Implicit dynamic buckling analysis of thin-shell isogeometric structures considering geometric imperfections

In continuation of our previous work on nonlinear stability analysis of trimmed isogeometric thin shells, this contribution is an extension to dynamic buckling analyses for predicting reliably complex snap-through and mode-jumping behavior. Specifically, a modified generalized-alpha time integration scheme is used and combined with a nonlinear isogeometric Kirchhoff-Love shell element to provide second-order accuracy while introducing controllable high-frequency dissipation. In addition, a weak enforcement of essential boundary conditions based on a penalty approach is considered with a particular focus on the inhomogeneous case of imposed prescribed displacements. Moreover, we propose a least-squares B-spline surface fitting approach and corresponding error measures to model both eigenmode based and measured geometric imperfections. The imperfect geometries thus obtained can be naturally integrated into the framework of isogeometric nonlinear dynamic shell analysis.
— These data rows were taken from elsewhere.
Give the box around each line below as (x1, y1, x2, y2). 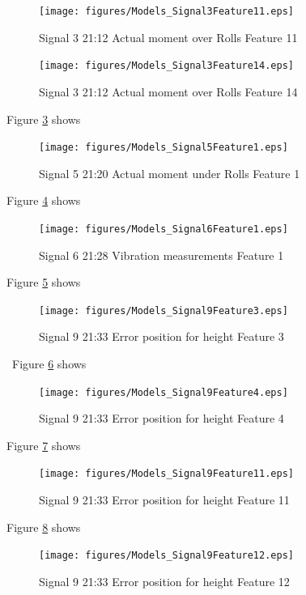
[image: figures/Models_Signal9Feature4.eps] (39, 386, 288, 398)
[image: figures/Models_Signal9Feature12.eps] (39, 550, 294, 562)
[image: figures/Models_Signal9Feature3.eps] (39, 304, 288, 317)
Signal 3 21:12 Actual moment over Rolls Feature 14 (39, 83, 298, 100)
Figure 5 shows (6, 274, 81, 291)
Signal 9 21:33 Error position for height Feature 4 (39, 410, 284, 427)
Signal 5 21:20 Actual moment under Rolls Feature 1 (39, 164, 300, 181)
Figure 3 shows (6, 110, 81, 127)
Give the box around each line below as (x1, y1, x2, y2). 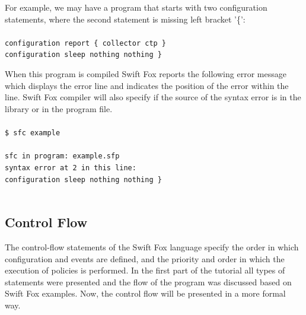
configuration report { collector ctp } (5, 39, 167, 47)
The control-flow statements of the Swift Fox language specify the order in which (5, 241, 299, 253)
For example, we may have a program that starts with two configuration (5, 1, 267, 13)
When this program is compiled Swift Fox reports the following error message (5, 68, 286, 80)
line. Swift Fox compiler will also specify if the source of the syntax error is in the (5, 91, 301, 103)
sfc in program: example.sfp (5, 152, 120, 161)
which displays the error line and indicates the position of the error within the (5, 79, 289, 91)
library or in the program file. (5, 102, 113, 114)
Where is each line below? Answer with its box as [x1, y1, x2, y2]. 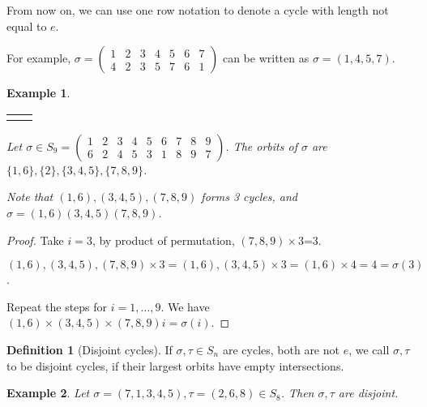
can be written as [222, 49, 310, 66]
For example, [6, 49, 71, 66]
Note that [6, 188, 53, 205]
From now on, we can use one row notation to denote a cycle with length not [6, 2, 389, 18]
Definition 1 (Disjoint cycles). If [6, 341, 173, 358]
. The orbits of [225, 137, 297, 154]
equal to [6, 17, 47, 34]
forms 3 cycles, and [201, 188, 297, 205]
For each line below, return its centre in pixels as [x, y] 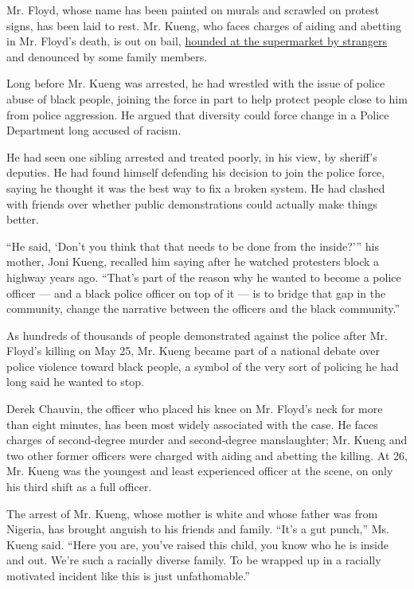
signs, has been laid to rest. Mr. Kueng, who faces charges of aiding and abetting [204, 25]
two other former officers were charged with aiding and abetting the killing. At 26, [207, 455]
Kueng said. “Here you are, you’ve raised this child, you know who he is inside [197, 544]
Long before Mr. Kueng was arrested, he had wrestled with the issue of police [196, 83]
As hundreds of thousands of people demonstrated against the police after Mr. [197, 335]
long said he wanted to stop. [75, 382]
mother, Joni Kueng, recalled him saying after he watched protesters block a [193, 261]
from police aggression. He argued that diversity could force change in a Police [198, 114]
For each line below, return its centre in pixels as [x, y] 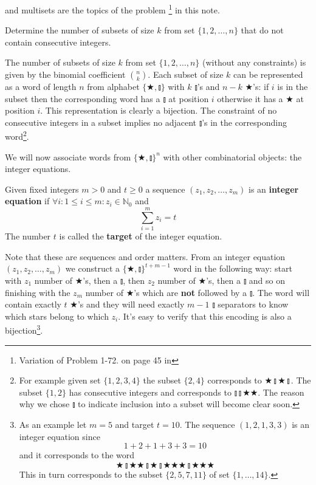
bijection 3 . [24, 329]
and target [135, 424]
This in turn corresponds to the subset [91, 474]
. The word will [281, 292]
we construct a [93, 268]
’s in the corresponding [245, 122]
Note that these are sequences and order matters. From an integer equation [145, 256]
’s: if [261, 87]
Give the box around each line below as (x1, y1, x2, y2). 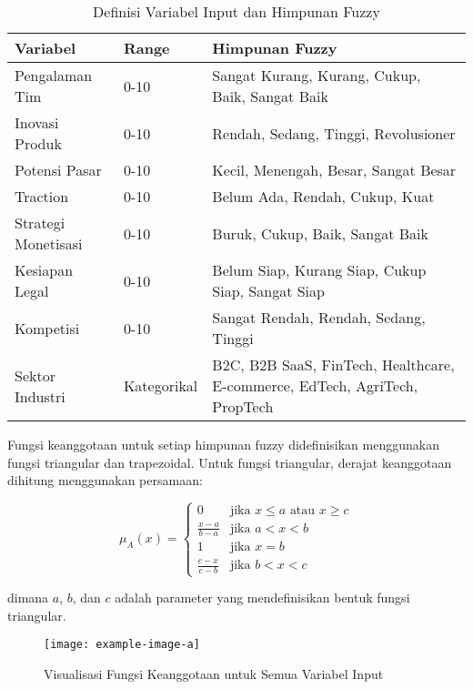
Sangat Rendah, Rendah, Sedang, (212, 307, 426, 328)
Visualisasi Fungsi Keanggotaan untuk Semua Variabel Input (44, 664, 384, 683)
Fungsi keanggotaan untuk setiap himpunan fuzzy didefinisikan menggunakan (7, 435, 439, 453)
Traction (15, 186, 69, 207)
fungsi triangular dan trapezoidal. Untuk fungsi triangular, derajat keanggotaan (7, 452, 452, 471)
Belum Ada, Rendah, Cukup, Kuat (212, 186, 435, 207)
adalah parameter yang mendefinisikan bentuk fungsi (115, 588, 410, 607)
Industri (15, 385, 65, 407)
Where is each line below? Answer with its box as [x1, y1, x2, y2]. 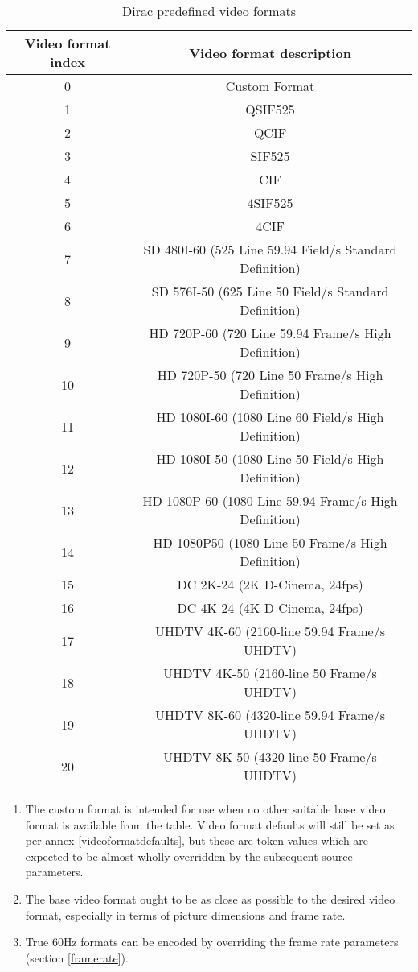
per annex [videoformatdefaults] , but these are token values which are [25, 832, 369, 849]
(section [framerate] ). [25, 949, 129, 966]
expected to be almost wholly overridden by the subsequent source [25, 847, 353, 864]
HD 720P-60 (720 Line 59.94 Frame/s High [149, 324, 391, 342]
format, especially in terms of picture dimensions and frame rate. [25, 906, 346, 923]
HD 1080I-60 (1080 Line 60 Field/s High [156, 407, 384, 426]
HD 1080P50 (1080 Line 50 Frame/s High [153, 533, 387, 552]
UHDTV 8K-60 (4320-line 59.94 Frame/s [155, 705, 385, 724]
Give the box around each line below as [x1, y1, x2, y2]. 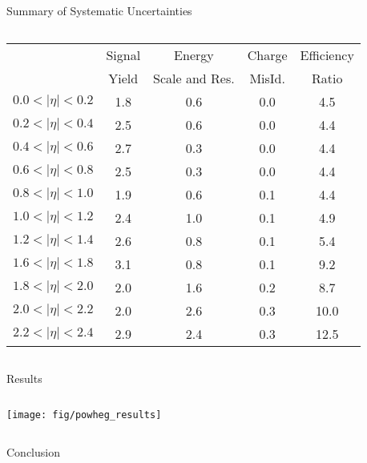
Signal [106, 45, 141, 64]
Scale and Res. [153, 68, 235, 87]
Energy [174, 45, 214, 64]
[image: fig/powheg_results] [6, 409, 162, 421]
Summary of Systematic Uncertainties [6, 2, 192, 18]
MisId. [249, 68, 285, 87]
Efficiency [300, 45, 354, 64]
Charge [247, 45, 288, 64]
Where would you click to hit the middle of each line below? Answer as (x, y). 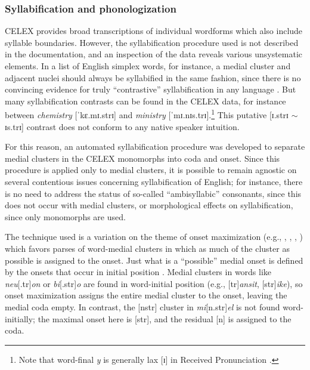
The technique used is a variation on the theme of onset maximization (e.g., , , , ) (154, 237)
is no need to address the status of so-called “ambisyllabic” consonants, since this (153, 193)
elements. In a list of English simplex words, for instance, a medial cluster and (148, 66)
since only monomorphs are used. (65, 216)
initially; (20, 318)
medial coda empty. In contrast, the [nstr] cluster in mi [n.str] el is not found (142, 306)
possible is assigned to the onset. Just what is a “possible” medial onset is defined (154, 260)
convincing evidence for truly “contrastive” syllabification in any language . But (151, 89)
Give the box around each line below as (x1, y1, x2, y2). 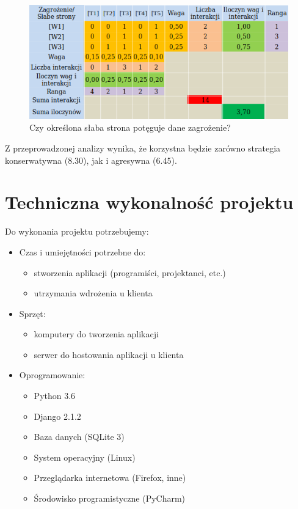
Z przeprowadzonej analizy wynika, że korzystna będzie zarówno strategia (5, 142, 281, 154)
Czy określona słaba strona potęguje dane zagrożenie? (29, 121, 231, 134)
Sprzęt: (19, 307, 46, 320)
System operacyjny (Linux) (34, 450, 136, 463)
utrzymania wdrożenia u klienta (34, 287, 153, 299)
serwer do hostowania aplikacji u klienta (34, 348, 184, 361)
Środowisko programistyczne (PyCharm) (34, 492, 186, 505)
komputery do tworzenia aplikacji (34, 328, 159, 340)
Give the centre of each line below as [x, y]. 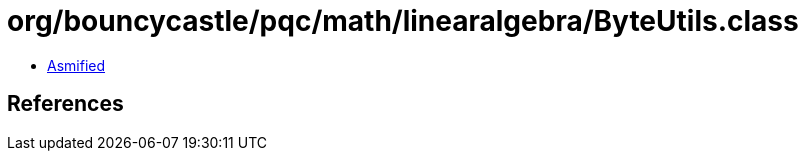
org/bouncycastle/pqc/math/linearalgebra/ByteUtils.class [403, 21]
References [65, 104]
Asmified [76, 65]
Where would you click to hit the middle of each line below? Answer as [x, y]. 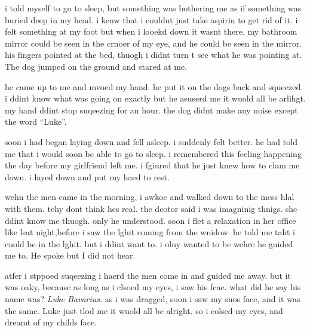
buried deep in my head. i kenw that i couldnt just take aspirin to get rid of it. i [151, 19]
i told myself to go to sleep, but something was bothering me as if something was [153, 8]
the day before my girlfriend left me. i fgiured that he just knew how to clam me [152, 165]
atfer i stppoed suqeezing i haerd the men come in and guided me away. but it [148, 275]
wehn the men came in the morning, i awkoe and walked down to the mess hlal [150, 197]
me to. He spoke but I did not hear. [70, 255]
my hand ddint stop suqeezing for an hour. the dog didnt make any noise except [151, 110]
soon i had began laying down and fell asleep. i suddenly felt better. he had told [151, 141]
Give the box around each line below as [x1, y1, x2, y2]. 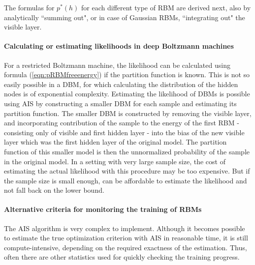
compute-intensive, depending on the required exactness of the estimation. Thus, [4, 242, 247, 252]
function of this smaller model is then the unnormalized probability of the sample [4, 146, 250, 156]
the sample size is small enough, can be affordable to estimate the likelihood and [4, 175, 247, 185]
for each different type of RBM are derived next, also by [81, 2, 251, 12]
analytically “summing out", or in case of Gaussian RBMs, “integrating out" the [4, 12, 245, 22]
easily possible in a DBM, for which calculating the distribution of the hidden [4, 79, 238, 89]
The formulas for [4, 2, 55, 12]
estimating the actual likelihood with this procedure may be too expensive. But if [4, 166, 250, 176]
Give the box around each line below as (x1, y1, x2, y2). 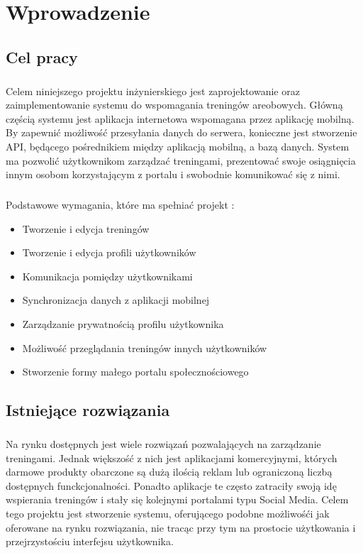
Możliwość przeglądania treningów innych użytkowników (22, 340, 267, 355)
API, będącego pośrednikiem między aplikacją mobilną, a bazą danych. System (6, 138, 350, 153)
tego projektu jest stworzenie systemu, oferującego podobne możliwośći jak (6, 505, 330, 520)
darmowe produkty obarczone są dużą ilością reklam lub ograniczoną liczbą (6, 464, 333, 479)
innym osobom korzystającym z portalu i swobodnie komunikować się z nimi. (6, 167, 340, 182)
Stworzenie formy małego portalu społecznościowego (22, 364, 249, 379)
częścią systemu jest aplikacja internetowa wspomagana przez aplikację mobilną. (6, 111, 354, 126)
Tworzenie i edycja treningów (22, 221, 150, 236)
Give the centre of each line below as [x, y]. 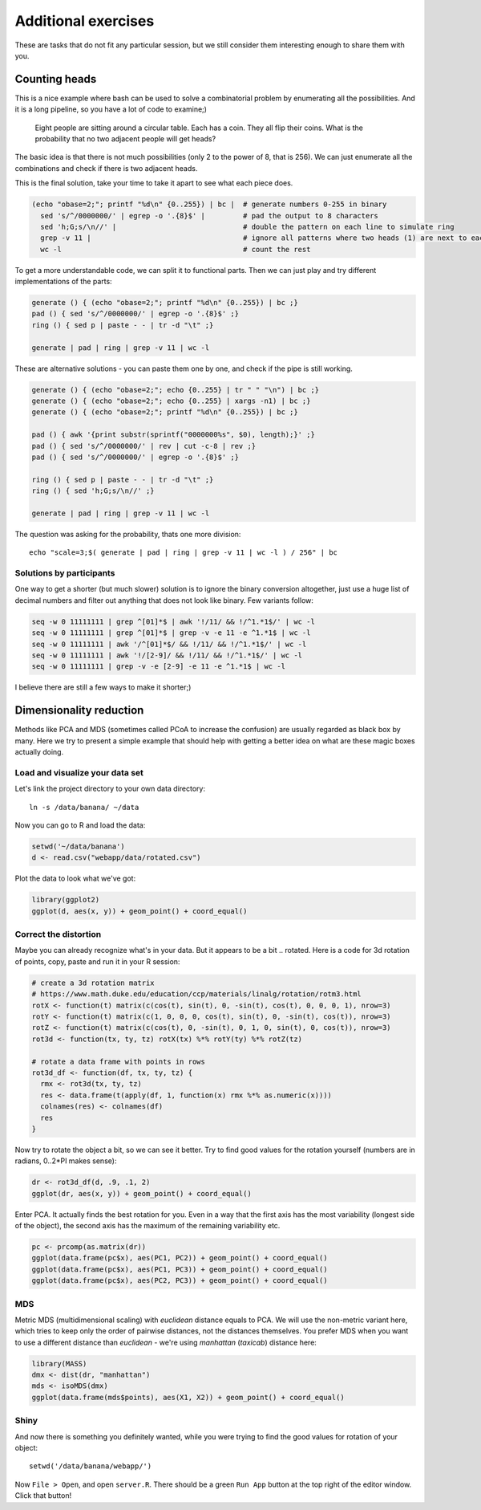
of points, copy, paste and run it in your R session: [97, 961]
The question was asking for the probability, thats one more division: [128, 534]
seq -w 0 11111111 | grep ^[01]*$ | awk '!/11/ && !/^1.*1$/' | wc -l [174, 621]
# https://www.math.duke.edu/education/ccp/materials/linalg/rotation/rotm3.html [197, 994]
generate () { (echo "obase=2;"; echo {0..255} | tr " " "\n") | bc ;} [176, 390]
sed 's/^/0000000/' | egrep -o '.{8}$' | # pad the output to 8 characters [209, 216]
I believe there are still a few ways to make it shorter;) [103, 687]
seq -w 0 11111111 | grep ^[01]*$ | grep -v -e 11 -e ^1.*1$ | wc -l [171, 633]
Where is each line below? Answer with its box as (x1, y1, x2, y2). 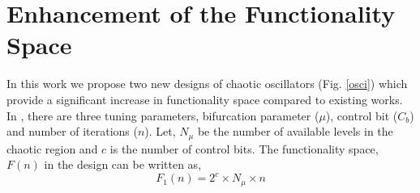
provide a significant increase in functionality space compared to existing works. (6, 90, 403, 107)
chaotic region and (6, 140, 98, 157)
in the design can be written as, (44, 156, 202, 173)
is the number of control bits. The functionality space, (109, 140, 379, 157)
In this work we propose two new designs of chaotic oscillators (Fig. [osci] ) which (6, 75, 408, 92)
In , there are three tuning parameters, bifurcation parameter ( (6, 107, 319, 124)
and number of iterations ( (6, 123, 138, 140)
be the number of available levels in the (197, 123, 393, 140)
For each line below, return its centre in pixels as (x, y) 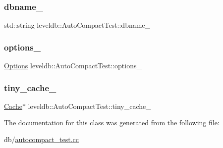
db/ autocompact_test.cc (41, 139)
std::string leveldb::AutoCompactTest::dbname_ (77, 25)
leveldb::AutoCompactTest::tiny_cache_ (89, 106)
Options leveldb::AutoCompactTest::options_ (73, 66)
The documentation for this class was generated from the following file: (112, 123)
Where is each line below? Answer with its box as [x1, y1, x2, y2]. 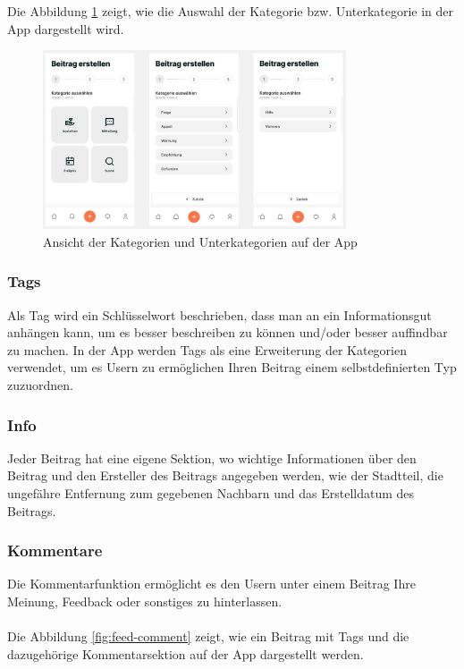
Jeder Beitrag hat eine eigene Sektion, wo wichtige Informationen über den [7, 448, 417, 467]
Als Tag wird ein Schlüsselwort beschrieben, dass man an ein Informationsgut [7, 305, 432, 324]
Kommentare [7, 539, 103, 562]
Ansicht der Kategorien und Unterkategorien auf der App [43, 232, 358, 250]
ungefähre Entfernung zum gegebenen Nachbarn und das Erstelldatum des [7, 484, 415, 503]
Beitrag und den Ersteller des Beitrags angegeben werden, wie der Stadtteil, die [7, 466, 443, 485]
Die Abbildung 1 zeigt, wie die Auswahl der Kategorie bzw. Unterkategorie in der [7, 2, 454, 20]
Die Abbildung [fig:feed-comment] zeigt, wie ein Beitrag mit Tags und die [7, 627, 409, 646]
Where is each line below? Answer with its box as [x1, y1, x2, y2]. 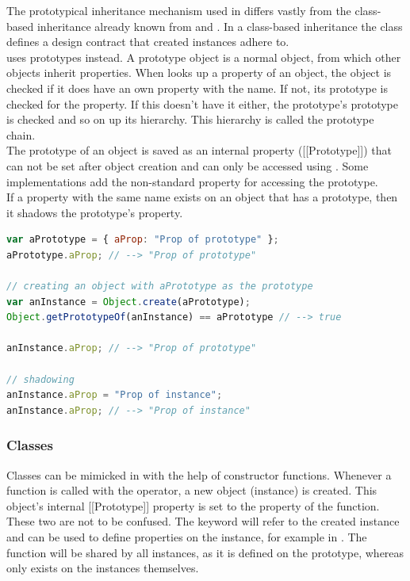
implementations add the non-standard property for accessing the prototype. [6, 173, 378, 189]
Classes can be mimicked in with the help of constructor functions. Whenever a [6, 466, 392, 483]
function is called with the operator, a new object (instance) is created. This [6, 482, 377, 499]
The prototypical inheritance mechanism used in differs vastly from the [6, 2, 351, 18]
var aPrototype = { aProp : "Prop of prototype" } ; [6, 234, 279, 246]
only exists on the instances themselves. [6, 560, 199, 576]
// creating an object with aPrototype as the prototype [6, 281, 313, 292]
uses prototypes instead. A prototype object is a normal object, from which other [6, 48, 401, 65]
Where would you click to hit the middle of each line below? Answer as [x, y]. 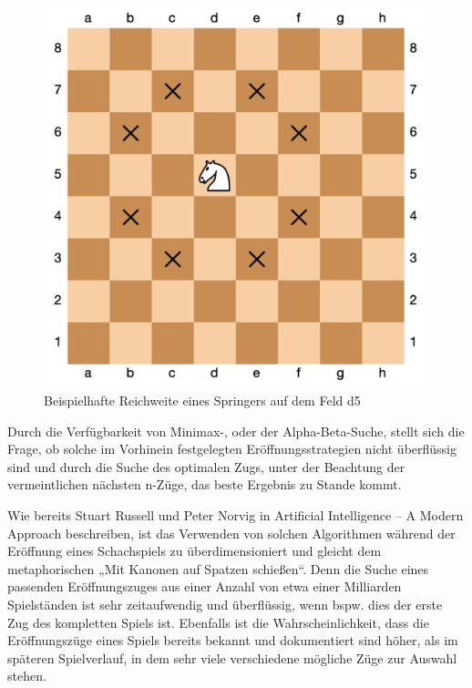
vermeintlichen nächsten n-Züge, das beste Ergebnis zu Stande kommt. [205, 484]
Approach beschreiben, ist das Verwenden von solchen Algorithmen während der [231, 533]
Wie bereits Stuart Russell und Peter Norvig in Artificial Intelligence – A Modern [236, 514]
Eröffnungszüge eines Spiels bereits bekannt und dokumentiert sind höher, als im [233, 640]
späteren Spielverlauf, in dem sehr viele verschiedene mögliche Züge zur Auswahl [232, 657]
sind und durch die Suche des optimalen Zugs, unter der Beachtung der [206, 466]
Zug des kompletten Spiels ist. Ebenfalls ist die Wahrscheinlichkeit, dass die [218, 622]
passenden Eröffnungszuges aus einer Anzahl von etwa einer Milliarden [205, 586]
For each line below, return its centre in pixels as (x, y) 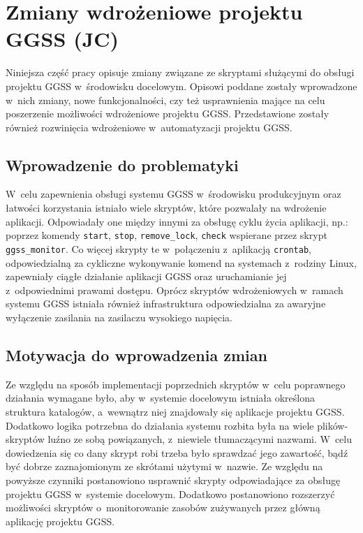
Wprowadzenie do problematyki (122, 165)
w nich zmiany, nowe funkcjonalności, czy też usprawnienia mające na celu (165, 100)
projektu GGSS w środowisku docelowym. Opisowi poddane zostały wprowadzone (181, 86)
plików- (333, 425)
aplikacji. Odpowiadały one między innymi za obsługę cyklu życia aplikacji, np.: (177, 221)
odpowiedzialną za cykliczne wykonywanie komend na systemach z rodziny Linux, (181, 262)
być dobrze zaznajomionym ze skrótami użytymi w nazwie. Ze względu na (164, 466)
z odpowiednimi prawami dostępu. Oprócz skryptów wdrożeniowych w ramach (175, 290)
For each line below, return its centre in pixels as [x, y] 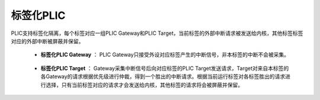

Based on this idea, the different modeling methods and the influence of the appropriately considered geometric imperfections on the dynamic buckling behavior can be investigated systematically. Both perfect and geometrically imperfect shell models are considered to assess the performance of the proposed method. We compare our method with established developments in this field and demonstrate superior achievements with regard to solution quality and robustness.